Cassandra Keyspaces Test
A keyspace in Cassandra is a namespace that defines data replication on nodes. A cluster contains one keyspace per node. CQL stores data in tables (SSTables, memtable), whose schema defines the layout of said data in the table, and those tables are grouped in keyspaces. A keyspace defines a number of options that applies to all the tables it contains, most prominently of which is the replication strategy used by the keyspace.
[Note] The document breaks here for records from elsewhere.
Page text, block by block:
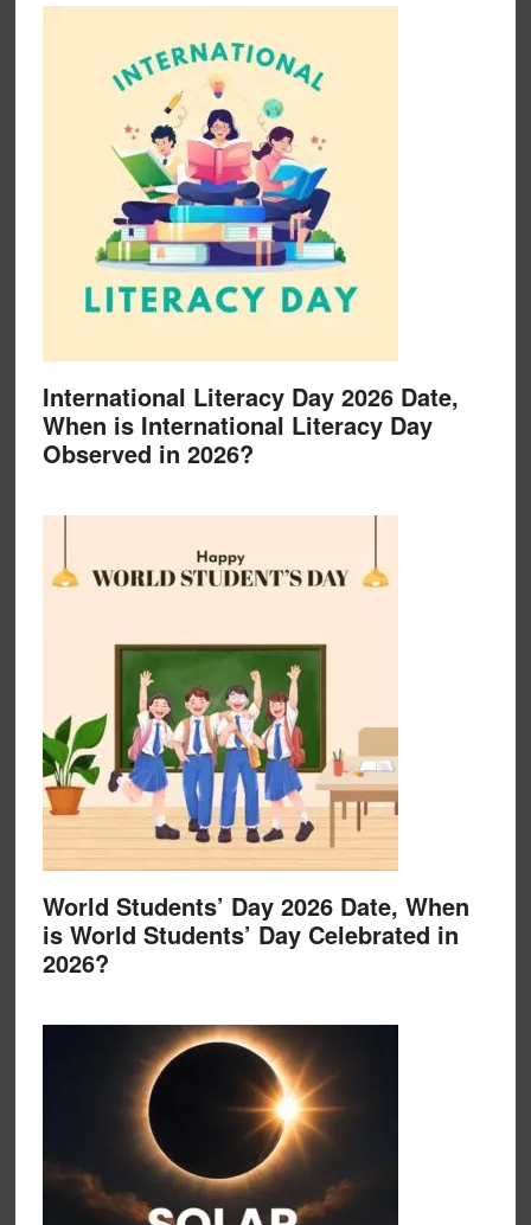
International Literacy Day 2026 Date,
When is International Literacy Day
Observed in 2026?
World Students’ Day 2026 Date, When
is World Students’ Day Celebrated in
2026?
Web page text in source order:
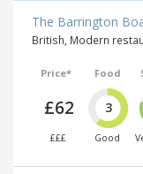
The Barrington
British, Modern
Price*
£62
£££
Food
3
Good
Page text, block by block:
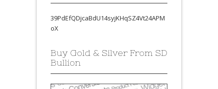
39PdEfQDjcaBdU14syjKHqSZ4Vt24APM
oX
Buy Gold & Silver From SD
Bullion
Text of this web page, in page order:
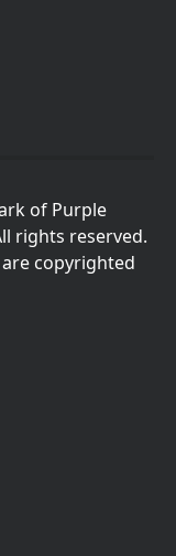
of Purple
rights reserved.
copyrighted
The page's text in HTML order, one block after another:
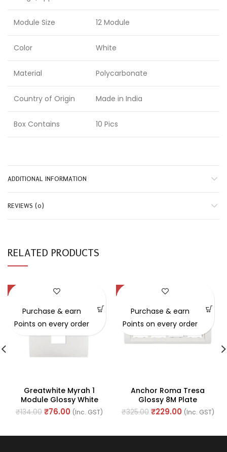
Module Size 12 Module
Color White
Material Polycarbonate
Country of Origin Made in India
Box Contains 10 Pics
ADDITIONAL INFORMATION
REVIEWS (0)
RELATED PRODUCTS
-43%
Greatwhite Myrah 1
Module Glossy White
Vida Twin Mounting Plate
(Ref No. 40601WH)
₹134.00 ₹76.00 (Inc. GST)
Purchase & earn
Points on every order
-30%
Anchor Roma Tresa
Glossy 8M Plate
Horizontal (Ref. No.
30384WH)
₹325.00 ₹229.00 (Inc. GST)
Purchase & earn
Points on every order
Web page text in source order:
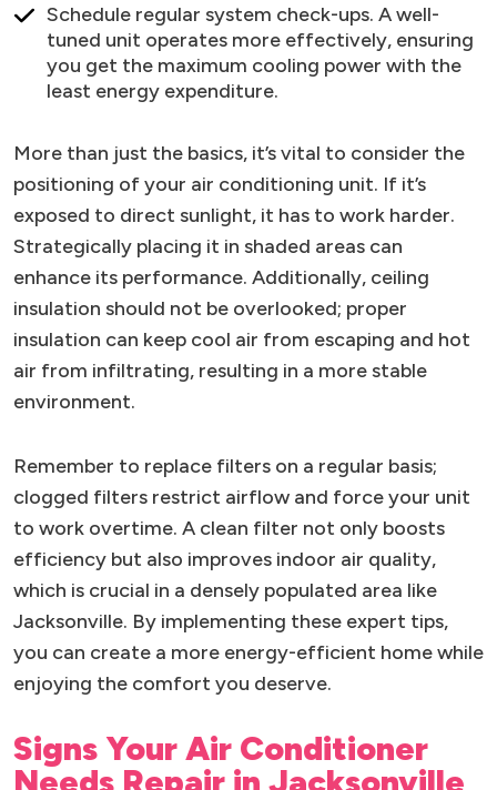
Schedule regular system check-ups. A well-
tuned unit operates more effectively, ensuring
you get the maximum cooling power with the
least energy expenditure.
More than just the basics, it’s vital to consider the
positioning of your air conditioning unit. If it’s
exposed to direct sunlight, it has to work harder.
Strategically placing it in shaded areas can
enhance its performance. Additionally, ceiling
insulation should not be overlooked; proper
insulation can keep cool air from escaping and hot
air from infiltrating, resulting in a more stable
environment.
Remember to replace filters on a regular basis;
clogged filters restrict airflow and force your unit
to work overtime. A clean filter not only boosts
efficiency but also improves indoor air quality,
which is crucial in a densely populated area like
Jacksonville. By implementing these expert tips,
you can create a more energy-efficient home while
enjoying the comfort you deserve.
Signs Your Air Conditioner
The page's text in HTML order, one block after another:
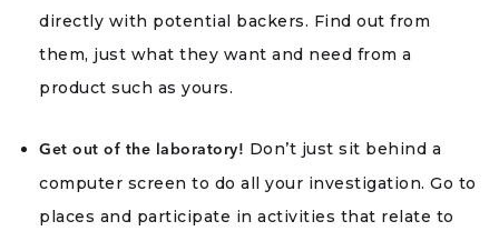
directly with potential backers. Find out from
them, just what they want and need from a
product such as yours.
Get out of the laboratory! Don’t just sit behind a
computer screen to do all your investigation. Go to
places and participate in activities that relate to
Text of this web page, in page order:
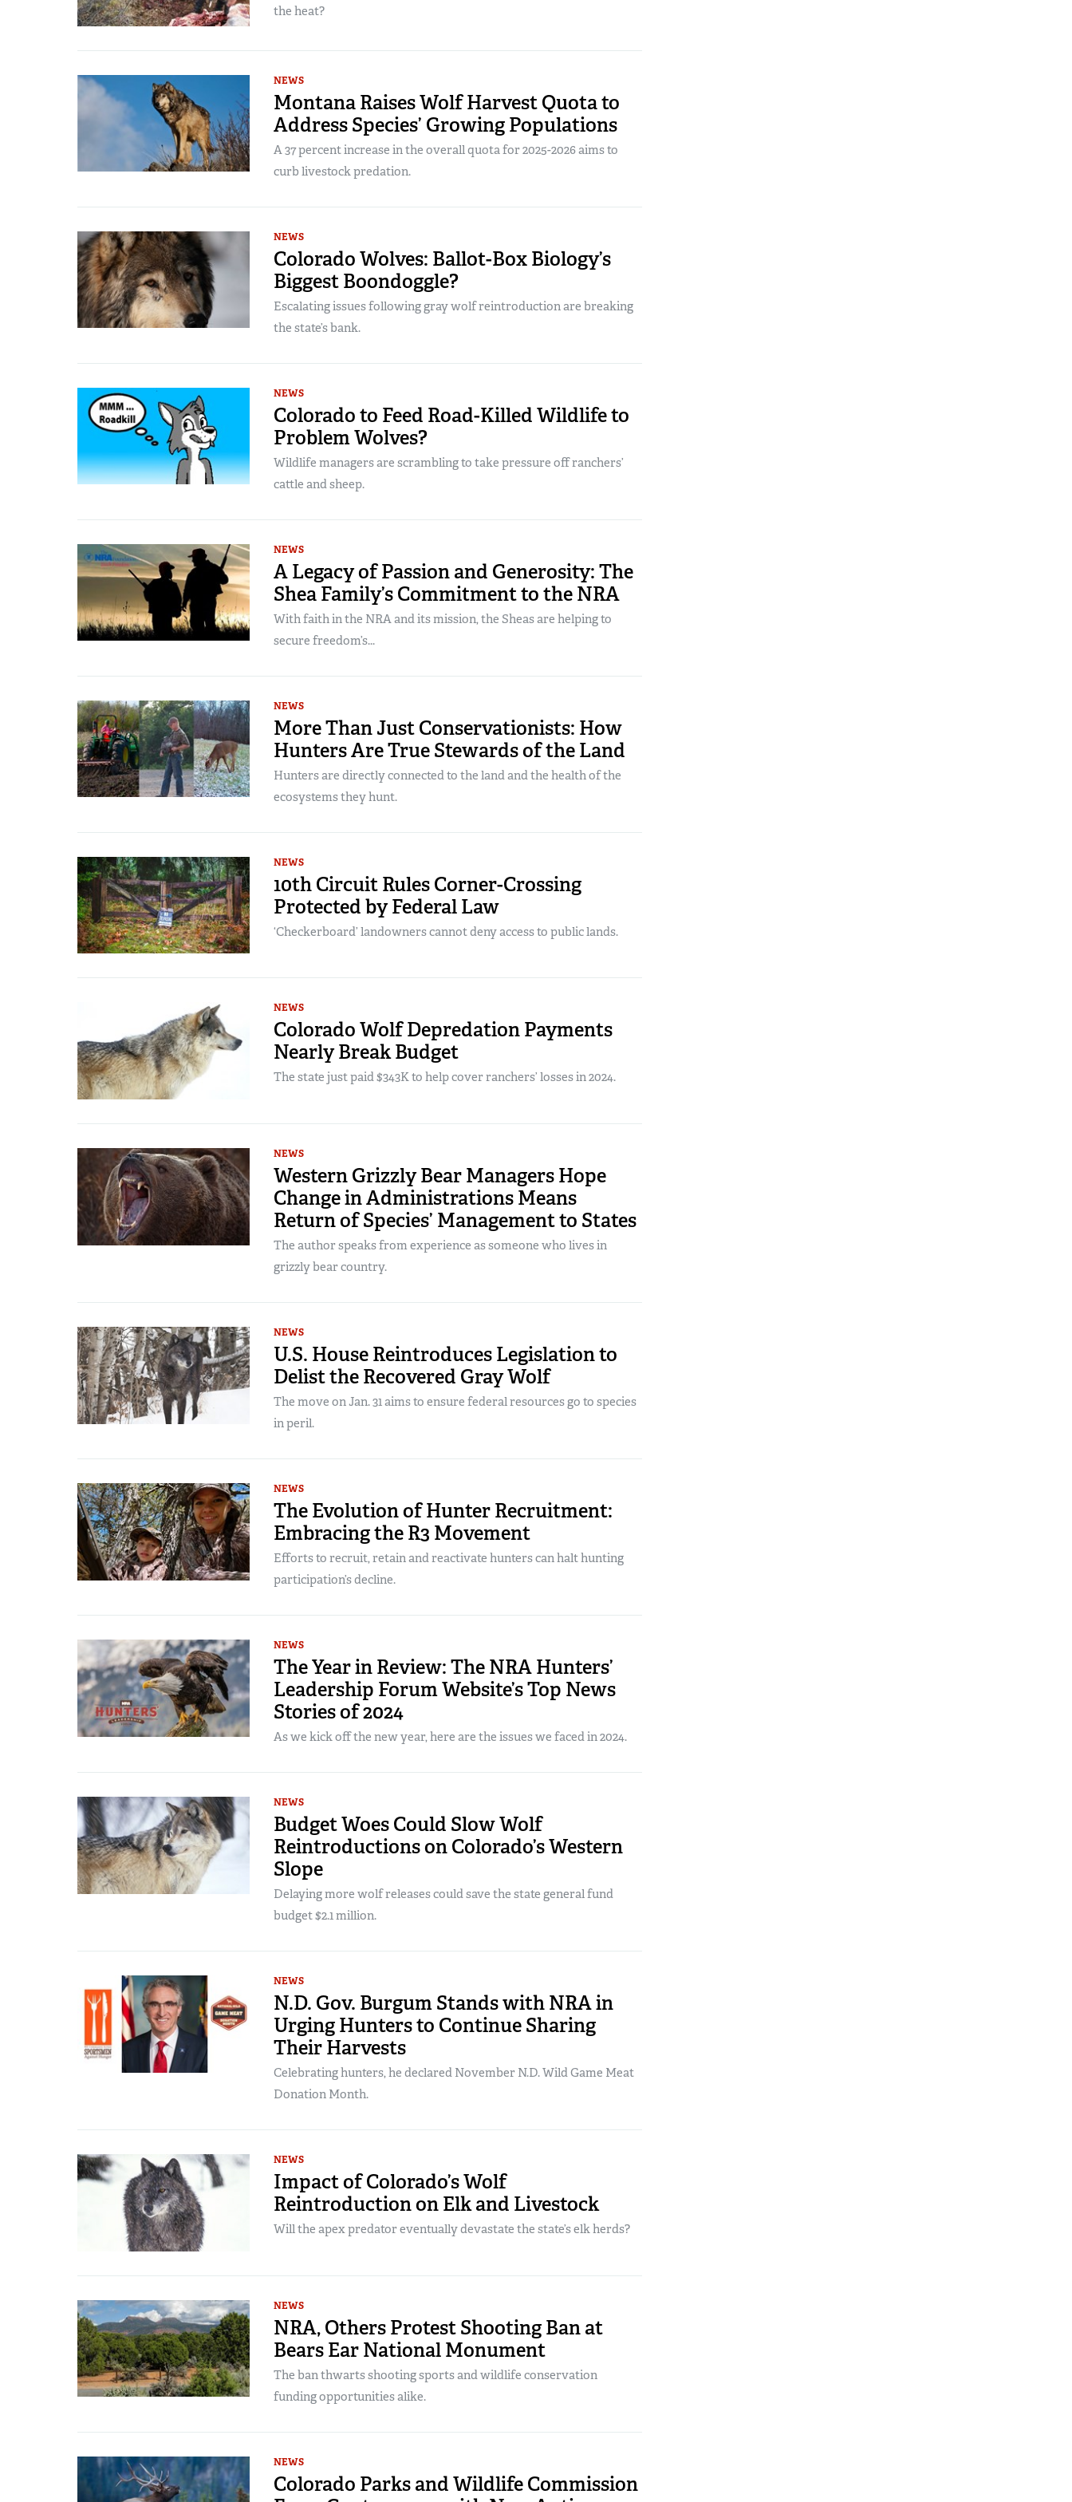
the heat?
NEWS
Montana Raises Wolf Harvest Quota to
Address Species’ Growing Populations
A 37 percent increase in the overall quota for 2025-2026 aims to
curb livestock predation.
NEWS
Colorado Wolves: Ballot-Box Biology’s
Biggest Boondoggle?
Escalating issues following gray wolf reintroduction are breaking
the state’s bank.
NEWS
Colorado to Feed Road-Killed Wildlife to
Problem Wolves?
Wildlife managers are scrambling to take pressure off ranchers’
cattle and sheep.
NEWS
A Legacy of Passion and Generosity: The
Shea Family’s Commitment to the NRA
With faith in the NRA and its mission, the Sheas are helping to
secure freedom’s...
NEWS
More Than Just Conservationists: How
Hunters Are True Stewards of the Land
Hunters are directly connected to the land and the health of the
ecosystems they hunt.
NEWS
10th Circuit Rules Corner-Crossing
Protected by Federal Law
‘Checkerboard’ landowners cannot deny access to public lands.
NEWS
Colorado Wolf Depredation Payments
Nearly Break Budget
The state just paid $343K to help cover ranchers’ losses in 2024.
NEWS
Western Grizzly Bear Managers Hope
Change in Administrations Means
Return of Species’ Management to States
The author speaks from experience as someone who lives in
grizzly bear country.
NEWS
U.S. House Reintroduces Legislation to
Delist the Recovered Gray Wolf
The move on Jan. 31 aims to ensure federal resources go to species
in peril.
NEWS
The Evolution of Hunter Recruitment:
Embracing the R3 Movement
Efforts to recruit, retain and reactivate hunters can halt hunting
participation’s decline.
NEWS
The Year in Review: The NRA Hunters’
Leadership Forum Website’s Top News
Stories of 2024
As we kick off the new year, here are the issues we faced in 2024.
NEWS
Budget Woes Could Slow Wolf
Reintroductions on Colorado’s Western
Slope
Delaying more wolf releases could save the state general fund
budget $2.1 million.
NEWS
N.D. Gov. Burgum Stands with NRA in
Urging Hunters to Continue Sharing
Their Harvests
Celebrating hunters, he declared November N.D. Wild Game Meat
Donation Month.
NEWS
Impact of Colorado’s Wolf
Reintroduction on Elk and Livestock
Will the apex predator eventually devastate the state’s elk herds?
NEWS
NRA, Others Protest Shooting Ban at
Bears Ear National Monument
The ban thwarts shooting sports and wildlife conservation
funding opportunities alike.
NEWS
Colorado Parks and Wildlife Commission

It is generally encouraged to use one keyspace by application, and thus many cluster may define only one keyspace.
The keyspace is the top-level database object that controls the replication for the object it contains at each datacenter in the cluster. Keyspaces contain tables, materialized views and user-defined types, functions and aggregates.
In the read path, Cassandra merges data on disk (in SSTables) with data in RAM (in memtables). To avoid checking every SSTable data file for the partition being requested, Cassandra employs a data structure known as a bloom filter. Bloom filters are maintained per SSTable, i.e. each SSTable on disk gets a corresponding bloom filter in memory.
Bloom filters are a probabilistic data structure that allows Cassandra to determine one of two possible states: - The data definitely does not exist in the given file, or - The data probably exists in the given file. While bloom filters can not guarantee that the data exists in a given SSTable, bloom filters can be made more accurate by allowing them to consume more RAM. As accuracy improves (as the bloom_filter_fp_chance (bloom filter false positive) gets closer to 0), memory usage increases non-linearly i.e., the bloom filter with a bloom_filter_fp_chance = 0.01 requires about three times as much memory as the same table with bloom_filter_fp_chance = 0.1. If the bloom filter false positives increases rapidly, the memory usage may decrease and the disk overhead increase manifold. Therefore, it is essential to contain the bloom filter false positives before the disk is bombarded with requests. Similarly, the read requests and write requests in each keyspace also should be monitored at a closer pace so that administrators can ensure that the data is available in the keyspace. This will ensure a reduced disk overhead for the requests received. The Cassandra Keyspaces test helps administrators in monitoring the keyspace and containing the bloom filter false positives!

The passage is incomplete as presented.